Настала моя очередь играть спектакль. Александр Шамильевич остановил меня в коридоре и сказал: "Тимочка (он всегда ласково обращался к людям), я хочу Вас попросить присмотреться к "Пиковой даме".

На спектакле - а играл я без репетиции - мне было просто. Музыка на слуху, а на предостережение Границкого я не обратил внимания - мало ли почему ему трудна эта фраза. И вот перед словами "Но граф был не трус" я почувствовал, что потерял тональный ориентир, мне не на что опереться... В тишине, после реплики певца, не сыграл, а, что называется, врезал - и не туда.
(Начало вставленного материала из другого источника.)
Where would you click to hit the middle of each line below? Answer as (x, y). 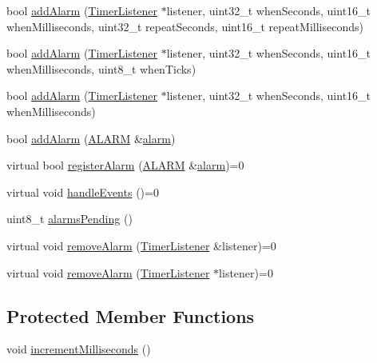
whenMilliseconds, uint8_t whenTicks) (101, 68)
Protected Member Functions (131, 315)
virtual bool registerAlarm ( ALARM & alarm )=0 (125, 165)
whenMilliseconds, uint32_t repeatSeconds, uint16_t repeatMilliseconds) (185, 26)
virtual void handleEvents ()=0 (83, 191)
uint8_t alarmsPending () (69, 219)
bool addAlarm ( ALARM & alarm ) (91, 138)
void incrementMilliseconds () (79, 349)
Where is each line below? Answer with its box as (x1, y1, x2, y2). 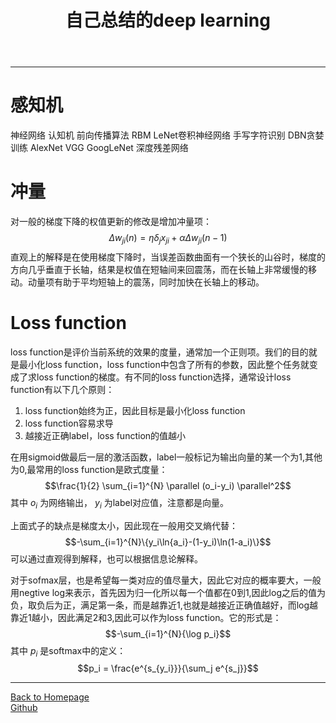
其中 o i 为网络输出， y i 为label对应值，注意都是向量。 (10, 496, 230, 511)
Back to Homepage (10, 691, 90, 703)
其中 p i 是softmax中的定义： (10, 644, 127, 659)
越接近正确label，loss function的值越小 (24, 429, 187, 441)
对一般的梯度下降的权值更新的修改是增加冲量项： (10, 216, 212, 228)
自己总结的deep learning (65, 9, 271, 32)
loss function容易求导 (24, 417, 114, 429)
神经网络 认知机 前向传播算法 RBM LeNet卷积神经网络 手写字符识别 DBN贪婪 (10, 129, 325, 141)

Это было возмездие за самонадеянность. Но к этому вопросу я еще вернусь. Урок мне, молодому тогда еще музыканту, не пошел впрок.

К "Пиковой даме" я обратился вновь после большого перерыва. По совету дирижера Марка Фридриховича Эрмлера, с которым я осуществил не одну запись, я попробовал сыграть злосчастную фразу на трубе "С". Это был умный совет мудрого человека. В дальнейшем я играл "Пиковую даму" вполне благополучно много лет, но это всегда требовало особой собранности.

Ю . Ф. Файер Юрий Федорович Файер - балетный дирижер, на редкость одаренный Богом человек, вдохновенный, эмоциональный, яркий музыкант с особым даром ощущения звука. Бывает ли у дирижера свой звук? Ведь музыканты на своих инструментах звучат по-разному. Оказывается, и у дирижера есть свой звук - оркестр у каждого звучит индивидуально, неповторимо.

Это особенно проявилось на концерте оркестра в Большом зале консерватории в 1951 году, посвященном 175-летнему юбилею Большого театра. Тогда за дирижерским пультом стояли поочередно все дирижеры театра. Н.С.Голованов, правда, уже не дирижировал, хотя оставался главным дирижером. В тот вечер можно было непосредственно сравнить звучание одного и того же оркестра "в руках" разных дирижеров, с разным исполнительским почерком. В программе были небольшие сочинения, увертюры, оркестровые фрагменты из опер, танцы из балетов.

Когда оркестр заиграл "Терцовый" (два кларнета) антракт из балета "Раймонда" Глазунова, стало очевидно, что ни у кого оркестр так не звучал, как у Файера.

Около двух лет Юрий Федорович под разными предлогами не подпускал меня к своим спектаклям. Одним из предлогов было то, что он требовал исполнения корнетовых партий именно на корнете, а такого инструмента у меня не было.

Вскоре мне попался корнет фирмы "Александер", привезенный кем-то после войны из Германии. Мое первое выступление в балете "Лебединое озеро" предопределило будущее. После моего дебюта Файер требовал, чтобы его спектакли всегда играл Докшицер, И ему уже было безразлично, на чем я играю - на трубе или на корнете. Я продолжал играть на трубе, а корнет отложил в сторону: у него был трудный верх, но звучал он очень хорошо. На нем я сделал свою первую пластинку, на которой впервые прозвучал "Полет шмеля" из оперы Римского-Корсакова "Сказка о царе Салтане".

Этот дорогой для меня инструмент спустя 45 лет я вернул на его родину - в Германию, и теперь он является экспонатом Музея труб в городе Бад Секингене.

Участие в постановке балета С.Прокофьева "Ромео и Джульетта" окончательно укрепило мое положение солиста оркестра. Я играл трубные и корнетные партии со всеми дирижерами.

Интересно было работать и с более молодыми из них: Геннадием Рождественским, Евгением Светлановым, Альгисом Жюрайтисом, Марком Эрмлером и др.